Records drawn from a dataset

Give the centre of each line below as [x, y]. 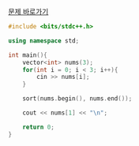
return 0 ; [39, 127]
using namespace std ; [44, 41]
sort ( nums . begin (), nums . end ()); [77, 99]
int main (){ [28, 55]
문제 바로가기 [28, 11]
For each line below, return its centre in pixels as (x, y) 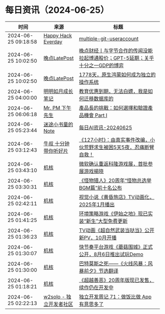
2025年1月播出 (97, 204)
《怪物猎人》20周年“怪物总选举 (115, 180)
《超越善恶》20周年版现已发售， (117, 280)
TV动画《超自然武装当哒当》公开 (117, 230)
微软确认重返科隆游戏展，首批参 (116, 164)
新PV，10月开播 (98, 238)
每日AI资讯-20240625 (106, 127)
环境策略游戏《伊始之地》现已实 (116, 214)
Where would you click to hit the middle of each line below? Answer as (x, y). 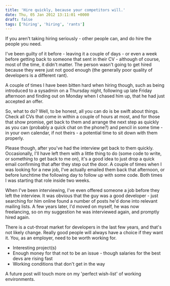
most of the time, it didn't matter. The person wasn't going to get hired (78, 65)
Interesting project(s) (34, 248)
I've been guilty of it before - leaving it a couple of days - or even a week (81, 54)
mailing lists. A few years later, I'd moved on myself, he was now (72, 207)
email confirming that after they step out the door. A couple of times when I (83, 164)
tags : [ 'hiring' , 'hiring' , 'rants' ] (45, 24)
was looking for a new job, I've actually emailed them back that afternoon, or (85, 170)
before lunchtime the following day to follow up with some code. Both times (84, 175)
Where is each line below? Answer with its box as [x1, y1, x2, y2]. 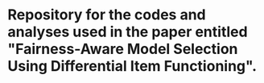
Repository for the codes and [7, 6, 206, 24]
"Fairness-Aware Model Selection [7, 40, 238, 58]
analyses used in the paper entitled [7, 23, 248, 41]
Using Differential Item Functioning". [7, 57, 258, 76]
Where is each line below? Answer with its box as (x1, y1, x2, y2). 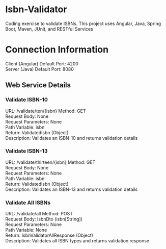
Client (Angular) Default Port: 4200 (5, 60, 79, 67)
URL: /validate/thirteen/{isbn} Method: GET (5, 159, 96, 165)
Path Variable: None (5, 227, 47, 233)
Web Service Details (5, 81, 71, 90)
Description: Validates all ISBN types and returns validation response (5, 238, 149, 244)
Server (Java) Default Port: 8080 (5, 66, 74, 72)
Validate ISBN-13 (5, 147, 48, 155)
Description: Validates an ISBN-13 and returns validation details (5, 186, 138, 192)
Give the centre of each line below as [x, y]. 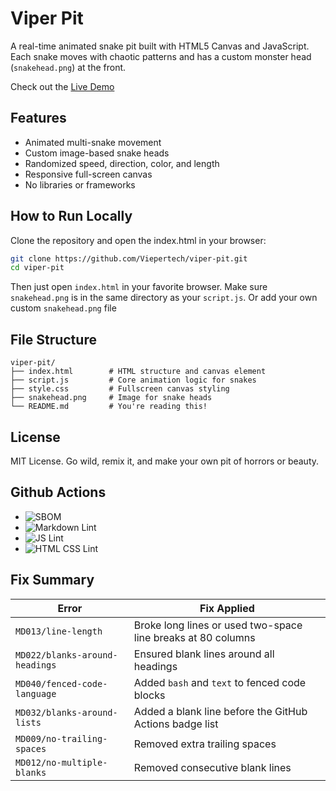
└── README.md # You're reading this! [109, 407]
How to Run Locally [71, 216]
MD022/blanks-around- [66, 655]
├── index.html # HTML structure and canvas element [138, 372]
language [36, 693]
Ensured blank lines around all [204, 654]
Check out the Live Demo [62, 86]
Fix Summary [52, 580]
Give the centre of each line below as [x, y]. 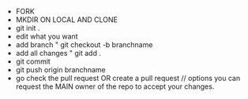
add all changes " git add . [58, 53]
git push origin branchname [60, 70]
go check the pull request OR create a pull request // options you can [128, 78]
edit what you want [47, 36]
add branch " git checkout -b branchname [84, 45]
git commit [33, 61]
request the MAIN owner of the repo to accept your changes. [115, 86]
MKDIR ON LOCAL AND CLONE [67, 20]
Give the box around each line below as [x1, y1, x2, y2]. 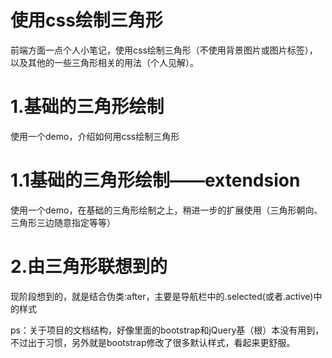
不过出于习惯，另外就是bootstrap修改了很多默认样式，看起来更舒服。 [10, 336, 296, 348]
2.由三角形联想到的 [10, 256, 168, 278]
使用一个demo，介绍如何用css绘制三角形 [10, 130, 180, 142]
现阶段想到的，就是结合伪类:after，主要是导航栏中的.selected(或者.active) [10, 290, 314, 302]
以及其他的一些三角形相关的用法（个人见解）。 [10, 56, 199, 68]
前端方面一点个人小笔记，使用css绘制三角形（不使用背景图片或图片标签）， [10, 44, 318, 56]
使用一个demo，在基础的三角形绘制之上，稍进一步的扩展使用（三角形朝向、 [10, 204, 323, 216]
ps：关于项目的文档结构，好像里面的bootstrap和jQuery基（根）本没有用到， [10, 324, 325, 336]
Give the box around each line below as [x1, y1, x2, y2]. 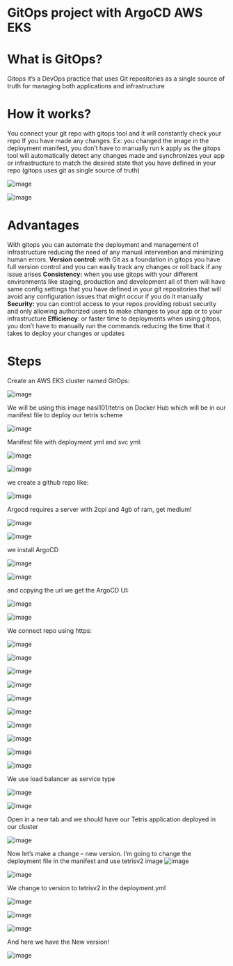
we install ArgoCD [7, 545, 59, 554]
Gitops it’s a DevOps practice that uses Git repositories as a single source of [7, 74, 225, 83]
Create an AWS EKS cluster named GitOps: [7, 376, 130, 385]
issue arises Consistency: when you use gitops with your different [7, 270, 198, 278]
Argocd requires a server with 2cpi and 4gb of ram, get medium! [7, 505, 192, 513]
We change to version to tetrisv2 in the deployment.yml [7, 883, 166, 892]
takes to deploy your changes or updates [7, 329, 125, 337]
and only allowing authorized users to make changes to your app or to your [7, 307, 223, 315]
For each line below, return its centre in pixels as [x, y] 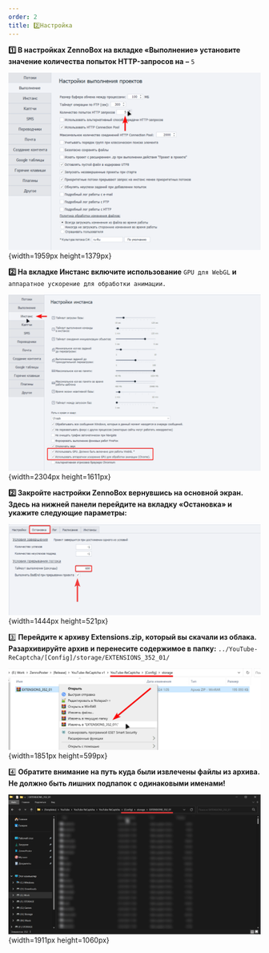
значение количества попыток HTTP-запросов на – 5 [102, 61]
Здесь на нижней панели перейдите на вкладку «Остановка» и [120, 504]
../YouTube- [238, 649]
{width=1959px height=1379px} [60, 256]
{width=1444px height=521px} [58, 620]
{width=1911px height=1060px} [59, 940]
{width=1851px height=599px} [58, 755]
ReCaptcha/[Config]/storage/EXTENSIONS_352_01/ [89, 657]
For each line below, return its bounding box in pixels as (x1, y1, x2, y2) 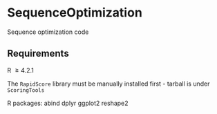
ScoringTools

Your instructions
Search the records for the string "request" and, wherever a line contains it, please copy that line.

Answer box
go check the pull request OR create a pull request // options you can [128, 78]
request the MAIN owner of the repo to accept your changes. [115, 86]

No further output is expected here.